Martin Luther King paid for his dream with his life, he was shot. My payment for my dream is less, but with harsh consequences I don’t regret a bit. After all, my dream is worthy of all the personal sacrifices. My ideals are in tune with the ideals of my older friends and spiritual mentors – Czech Václav Havel and Belarusian Vasil Bykau. Both of them went through great life’s trials, both advanced their nations and culture, both fought for democracy and human rights until the last minutes of their lives.
It is impossible to expect that a good harvest would grow immediately in an empty field. The field is to be well fertilised; stones should be removed … And what the communist government did in Belarus for 70 years can be called scorched earth …
There were times in the late 1980s when we literally knew each other by sight … But in the early 1990s there were thousands and tens of thousands of us …
Presidential elections were held in Belarus on August 9, 2020. Mass falsifications made people take to the streets. Good and Evil came together in a duel. Evil is well-armed. And from the side of Good there only peaceful mass protests unheard of for the country, which gathered hundreds of thousands of people.
In response, the authorities have fully launched the repressive mechanism of torture and murder — Raman Bandarenka, Vitold Ashurak and many others became its victims.
This is the highest and unspeakable of level of repression in its cruelty. People are subject to ghastly tortures and unimaginable suffering.
Cells and prisons are akin to Soviet public toilets, where people are kept for months and years. I am absolutely against women being in prison but imagine their imprisonment in Belarus — this branch of hell on Earth!
Lukashenka’s statements confirm that his enforcers have been given carte blanche to stop people by instigating fear and mass intimidation
But the citizens of Belarus demand justice. They demand that those who committed mass crimes be punished. They demand free elections. Belarus and the Belarusian society will never be the same again when they were completely tied hand and foot. People have woken up…
Now the permanent struggle of good and evil has unfolded almost in its purest form throughout the region. The cold wind from the East collided with the warmth of the European renaissance.
It is not enough to be educated and democratic, it is not enough to be humane and merciful. We should be able to protect our achievements and our Fatherland. It is not for nothing that in the Middle Ages the concept of the Fatherland was linked to the concept of freedom.
I know exactly what kind of Ukraine would suit Russia and Putin — a dependent dictatorship. The same as today’s Belarus, where the voice of the oppressed people is ignored and disregarded.
Russian military bases, huge economic dependence, cultural and linguistic russification — that’s the answer, on whose side is Lukashenka. The Belarusian authorities are independent only to the extent that Putin allows them to be. Consequently, it is necessary to fight against “the international of dictatorships”.
I am a human rights activist and therefore a supporter of nonviolent resistance. I am not an aggressive person by nature, I always try to behave accordingly. However, I recognise that goodness and truth must be able to protect themselves.

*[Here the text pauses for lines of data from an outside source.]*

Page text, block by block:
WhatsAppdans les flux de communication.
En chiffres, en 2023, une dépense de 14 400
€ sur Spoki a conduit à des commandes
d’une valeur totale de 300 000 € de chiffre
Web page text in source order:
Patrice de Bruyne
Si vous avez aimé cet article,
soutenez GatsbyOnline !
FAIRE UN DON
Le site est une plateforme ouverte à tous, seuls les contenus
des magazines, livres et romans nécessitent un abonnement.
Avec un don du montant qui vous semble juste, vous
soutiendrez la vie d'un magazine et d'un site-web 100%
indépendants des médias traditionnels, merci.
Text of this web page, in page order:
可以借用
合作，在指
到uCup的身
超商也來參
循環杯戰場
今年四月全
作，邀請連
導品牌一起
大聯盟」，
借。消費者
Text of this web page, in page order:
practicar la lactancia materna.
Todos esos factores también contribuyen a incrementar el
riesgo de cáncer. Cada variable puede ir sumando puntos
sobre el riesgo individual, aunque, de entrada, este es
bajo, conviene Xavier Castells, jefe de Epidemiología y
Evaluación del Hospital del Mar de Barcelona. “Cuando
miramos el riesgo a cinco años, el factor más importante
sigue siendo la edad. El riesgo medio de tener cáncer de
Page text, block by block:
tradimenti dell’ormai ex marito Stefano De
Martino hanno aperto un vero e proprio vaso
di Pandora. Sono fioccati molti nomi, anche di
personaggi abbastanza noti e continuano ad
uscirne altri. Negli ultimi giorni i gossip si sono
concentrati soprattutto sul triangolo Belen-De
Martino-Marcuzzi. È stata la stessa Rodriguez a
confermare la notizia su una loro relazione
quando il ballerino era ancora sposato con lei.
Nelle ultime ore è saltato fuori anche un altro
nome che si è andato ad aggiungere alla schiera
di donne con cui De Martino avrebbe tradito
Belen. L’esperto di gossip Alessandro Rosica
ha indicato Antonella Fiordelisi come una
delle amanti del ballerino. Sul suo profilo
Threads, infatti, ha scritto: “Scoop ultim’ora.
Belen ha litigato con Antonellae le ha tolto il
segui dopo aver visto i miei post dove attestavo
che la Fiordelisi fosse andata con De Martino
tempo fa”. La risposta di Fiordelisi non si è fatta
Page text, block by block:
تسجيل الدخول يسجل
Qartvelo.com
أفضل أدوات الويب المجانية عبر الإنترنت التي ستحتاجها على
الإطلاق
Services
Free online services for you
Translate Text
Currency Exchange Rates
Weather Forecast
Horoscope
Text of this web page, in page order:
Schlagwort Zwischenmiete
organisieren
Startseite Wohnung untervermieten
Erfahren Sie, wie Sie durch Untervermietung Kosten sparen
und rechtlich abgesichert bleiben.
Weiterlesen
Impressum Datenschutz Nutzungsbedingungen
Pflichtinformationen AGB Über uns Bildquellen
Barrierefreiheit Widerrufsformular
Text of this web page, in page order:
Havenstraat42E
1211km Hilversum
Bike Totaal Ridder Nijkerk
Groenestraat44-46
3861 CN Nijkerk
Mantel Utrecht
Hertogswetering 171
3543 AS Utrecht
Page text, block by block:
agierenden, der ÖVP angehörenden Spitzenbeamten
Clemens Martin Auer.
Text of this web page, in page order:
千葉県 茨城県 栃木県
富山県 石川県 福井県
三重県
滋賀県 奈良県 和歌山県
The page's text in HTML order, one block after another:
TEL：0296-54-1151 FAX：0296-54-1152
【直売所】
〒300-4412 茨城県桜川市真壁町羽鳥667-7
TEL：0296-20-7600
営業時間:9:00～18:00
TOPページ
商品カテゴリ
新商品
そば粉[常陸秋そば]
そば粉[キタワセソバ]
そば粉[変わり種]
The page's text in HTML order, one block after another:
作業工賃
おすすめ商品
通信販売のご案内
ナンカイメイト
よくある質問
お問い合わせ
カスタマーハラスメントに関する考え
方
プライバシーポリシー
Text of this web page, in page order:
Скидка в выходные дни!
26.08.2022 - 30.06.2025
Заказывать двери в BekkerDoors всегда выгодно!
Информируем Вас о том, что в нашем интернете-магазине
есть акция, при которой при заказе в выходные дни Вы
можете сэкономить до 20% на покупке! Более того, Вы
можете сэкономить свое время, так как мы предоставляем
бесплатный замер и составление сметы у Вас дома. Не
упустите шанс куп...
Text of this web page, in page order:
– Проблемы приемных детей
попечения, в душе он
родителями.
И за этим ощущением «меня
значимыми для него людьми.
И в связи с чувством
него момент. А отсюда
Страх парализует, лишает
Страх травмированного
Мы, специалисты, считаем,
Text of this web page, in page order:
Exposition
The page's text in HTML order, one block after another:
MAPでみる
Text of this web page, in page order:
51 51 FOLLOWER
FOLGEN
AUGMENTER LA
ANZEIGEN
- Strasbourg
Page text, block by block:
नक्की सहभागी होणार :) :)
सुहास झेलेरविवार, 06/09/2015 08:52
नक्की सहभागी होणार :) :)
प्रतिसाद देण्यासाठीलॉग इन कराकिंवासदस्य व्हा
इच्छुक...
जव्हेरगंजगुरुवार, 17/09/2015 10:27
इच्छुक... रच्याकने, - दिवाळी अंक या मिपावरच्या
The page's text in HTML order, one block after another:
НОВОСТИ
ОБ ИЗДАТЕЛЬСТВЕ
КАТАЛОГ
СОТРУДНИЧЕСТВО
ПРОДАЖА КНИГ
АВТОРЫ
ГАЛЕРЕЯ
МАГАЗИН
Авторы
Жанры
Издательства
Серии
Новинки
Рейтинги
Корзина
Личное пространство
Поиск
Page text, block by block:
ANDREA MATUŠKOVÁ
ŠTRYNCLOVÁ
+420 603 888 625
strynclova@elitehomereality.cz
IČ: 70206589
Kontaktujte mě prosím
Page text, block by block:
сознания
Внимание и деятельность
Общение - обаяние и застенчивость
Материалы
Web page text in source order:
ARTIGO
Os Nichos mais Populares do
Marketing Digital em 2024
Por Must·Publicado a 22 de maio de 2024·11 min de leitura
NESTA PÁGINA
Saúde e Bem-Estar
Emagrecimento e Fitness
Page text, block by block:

As I can, I keep peace in my soul, I grow it like a delicate flower, I drive away anger. And I pray that reality does not force me to dig up a long-buried axe and defend the truth with an axe in my hands. Peace. May peace remain in my soul.
And on December 10, I want to repeat for everyone: “Do not be afraid!” These were the words that Pope John Paul II said in the 1980s when he came to communist Poland. He didn’t say anything else then, but it was enough. I believe because I know that spring always comes after winter.
These were quotes from Ales Bialiatski. And I will conclude my speech with the exclamations of his soul:
Freedom to the Belarusian people! Freedom to Viasna! Long live Belarus!